▶ **Problem to solve**: With nothing left out, give the data back exactly.

▶ **Supplied entries**:
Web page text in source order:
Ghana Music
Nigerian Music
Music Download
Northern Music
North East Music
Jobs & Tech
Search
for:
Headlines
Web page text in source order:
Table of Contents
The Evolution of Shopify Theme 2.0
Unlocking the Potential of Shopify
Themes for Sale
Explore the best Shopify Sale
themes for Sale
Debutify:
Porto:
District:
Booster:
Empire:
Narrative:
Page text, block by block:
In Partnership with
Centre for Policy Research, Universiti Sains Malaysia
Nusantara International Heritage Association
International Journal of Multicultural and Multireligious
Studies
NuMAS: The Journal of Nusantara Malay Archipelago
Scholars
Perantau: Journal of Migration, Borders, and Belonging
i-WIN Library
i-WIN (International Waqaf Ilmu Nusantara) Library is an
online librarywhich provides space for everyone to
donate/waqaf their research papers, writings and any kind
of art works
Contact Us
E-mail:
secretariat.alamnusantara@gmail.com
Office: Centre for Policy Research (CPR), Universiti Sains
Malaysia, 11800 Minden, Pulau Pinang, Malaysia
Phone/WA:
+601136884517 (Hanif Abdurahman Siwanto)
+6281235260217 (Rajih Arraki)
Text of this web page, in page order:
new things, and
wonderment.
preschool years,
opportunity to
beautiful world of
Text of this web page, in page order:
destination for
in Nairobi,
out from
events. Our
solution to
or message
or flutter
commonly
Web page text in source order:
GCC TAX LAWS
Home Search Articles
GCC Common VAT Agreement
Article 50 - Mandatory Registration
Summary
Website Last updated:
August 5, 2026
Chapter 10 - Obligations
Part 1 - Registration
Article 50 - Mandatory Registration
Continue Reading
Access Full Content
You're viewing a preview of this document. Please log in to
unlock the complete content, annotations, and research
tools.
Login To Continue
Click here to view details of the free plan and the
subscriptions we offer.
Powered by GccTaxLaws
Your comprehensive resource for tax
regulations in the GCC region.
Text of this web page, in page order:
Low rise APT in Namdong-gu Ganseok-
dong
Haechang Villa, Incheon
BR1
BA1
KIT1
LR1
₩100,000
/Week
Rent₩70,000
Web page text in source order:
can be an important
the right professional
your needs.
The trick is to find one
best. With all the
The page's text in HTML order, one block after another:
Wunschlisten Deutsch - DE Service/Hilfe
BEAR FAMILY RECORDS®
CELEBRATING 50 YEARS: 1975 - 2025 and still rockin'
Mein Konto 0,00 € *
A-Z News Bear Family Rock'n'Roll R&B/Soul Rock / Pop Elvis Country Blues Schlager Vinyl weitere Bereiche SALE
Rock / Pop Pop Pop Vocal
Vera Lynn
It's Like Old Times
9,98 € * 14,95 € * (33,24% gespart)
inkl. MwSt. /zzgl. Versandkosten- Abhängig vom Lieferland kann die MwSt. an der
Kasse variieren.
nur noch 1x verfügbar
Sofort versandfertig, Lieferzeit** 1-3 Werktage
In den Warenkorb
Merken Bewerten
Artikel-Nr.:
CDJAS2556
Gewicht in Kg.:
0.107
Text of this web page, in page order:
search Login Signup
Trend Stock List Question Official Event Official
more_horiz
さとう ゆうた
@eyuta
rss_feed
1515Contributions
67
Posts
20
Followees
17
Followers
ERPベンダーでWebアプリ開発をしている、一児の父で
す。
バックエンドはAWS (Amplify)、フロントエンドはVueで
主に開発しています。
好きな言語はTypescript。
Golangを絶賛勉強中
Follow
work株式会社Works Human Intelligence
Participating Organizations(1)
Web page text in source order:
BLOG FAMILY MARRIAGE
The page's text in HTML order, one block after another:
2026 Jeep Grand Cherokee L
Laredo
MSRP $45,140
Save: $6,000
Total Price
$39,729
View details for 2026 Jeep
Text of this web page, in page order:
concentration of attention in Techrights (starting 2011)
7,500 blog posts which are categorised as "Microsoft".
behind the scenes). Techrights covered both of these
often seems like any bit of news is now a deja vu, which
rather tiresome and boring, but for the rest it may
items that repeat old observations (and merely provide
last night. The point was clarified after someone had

▶ **Solution to the exercise**:
Web page text in source order:
Ghana Music
Nigerian Music
Music Download
Northern Music
North East Music
Jobs & Tech
Search
for:
Headlines
Web page text in source order:
Table of Contents
The Evolution of Shopify Theme 2.0
Unlocking the Potential of Shopify
Themes for Sale
Explore the best Shopify Sale
themes for Sale
Debutify:
Porto:
District:
Booster:
Empire:
Narrative:
Page text, block by block:
In Partnership with
Centre for Policy Research, Universiti Sains Malaysia
Nusantara International Heritage Association
International Journal of Multicultural and Multireligious
Studies
NuMAS: The Journal of Nusantara Malay Archipelago
Scholars
Perantau: Journal of Migration, Borders, and Belonging
i-WIN Library
i-WIN (International Waqaf Ilmu Nusantara) Library is an
online librarywhich provides space for everyone to
donate/waqaf their research papers, writings and any kind
of art works
Contact Us
E-mail:
secretariat.alamnusantara@gmail.com
Office: Centre for Policy Research (CPR), Universiti Sains
Malaysia, 11800 Minden, Pulau Pinang, Malaysia
Phone/WA:
+601136884517 (Hanif Abdurahman Siwanto)
+6281235260217 (Rajih Arraki)
Text of this web page, in page order:
new things, and
wonderment.
preschool years,
opportunity to
beautiful world of
Text of this web page, in page order:
destination for
in Nairobi,
out from
events. Our
solution to
or message
or flutter
commonly
Web page text in source order:
GCC TAX LAWS
Home Search Articles
GCC Common VAT Agreement
Article 50 - Mandatory Registration
Summary
Website Last updated:
August 5, 2026
Chapter 10 - Obligations
Part 1 - Registration
Article 50 - Mandatory Registration
Continue Reading
Access Full Content
You're viewing a preview of this document. Please log in to
unlock the complete content, annotations, and research
tools.
Login To Continue
Click here to view details of the free plan and the
subscriptions we offer.
Powered by GccTaxLaws
Your comprehensive resource for tax
regulations in the GCC region.
Text of this web page, in page order:
Low rise APT in Namdong-gu Ganseok-
dong
Haechang Villa, Incheon
BR1
BA1
KIT1
LR1
₩100,000
/Week
Rent₩70,000
Web page text in source order:
can be an important
the right professional
your needs.
The trick is to find one
best. With all the
The page's text in HTML order, one block after another:
Wunschlisten Deutsch - DE Service/Hilfe
BEAR FAMILY RECORDS®
CELEBRATING 50 YEARS: 1975 - 2025 and still rockin'
Mein Konto 0,00 € *
A-Z News Bear Family Rock'n'Roll R&B/Soul Rock / Pop Elvis Country Blues Schlager Vinyl weitere Bereiche SALE
Rock / Pop Pop Pop Vocal
Vera Lynn
It's Like Old Times
9,98 € * 14,95 € * (33,24% gespart)
inkl. MwSt. /zzgl. Versandkosten- Abhängig vom Lieferland kann die MwSt. an der
Kasse variieren.
nur noch 1x verfügbar
Sofort versandfertig, Lieferzeit** 1-3 Werktage
In den Warenkorb
Merken Bewerten
Artikel-Nr.:
CDJAS2556
Gewicht in Kg.:
0.107
Text of this web page, in page order:
search Login Signup
Trend Stock List Question Official Event Official
more_horiz
さとう ゆうた
@eyuta
rss_feed
1515Contributions
67
Posts
20
Followees
17
Followers
ERPベンダーでWebアプリ開発をしている、一児の父で
す。
バックエンドはAWS (Amplify)、フロントエンドはVueで
主に開発しています。
好きな言語はTypescript。
Golangを絶賛勉強中
Follow
work株式会社Works Human Intelligence
Participating Organizations(1)
Web page text in source order:
BLOG FAMILY MARRIAGE
The page's text in HTML order, one block after another:
2026 Jeep Grand Cherokee L
Laredo
MSRP $45,140
Save: $6,000
Total Price
$39,729
View details for 2026 Jeep
Text of this web page, in page order:
concentration of attention in Techrights (starting 2011)
7,500 blog posts which are categorised as "Microsoft".
behind the scenes). Techrights covered both of these
often seems like any bit of news is now a deja vu, which
rather tiresome and boring, but for the rest it may
items that repeat old observations (and merely provide
last night. The point was clarified after someone had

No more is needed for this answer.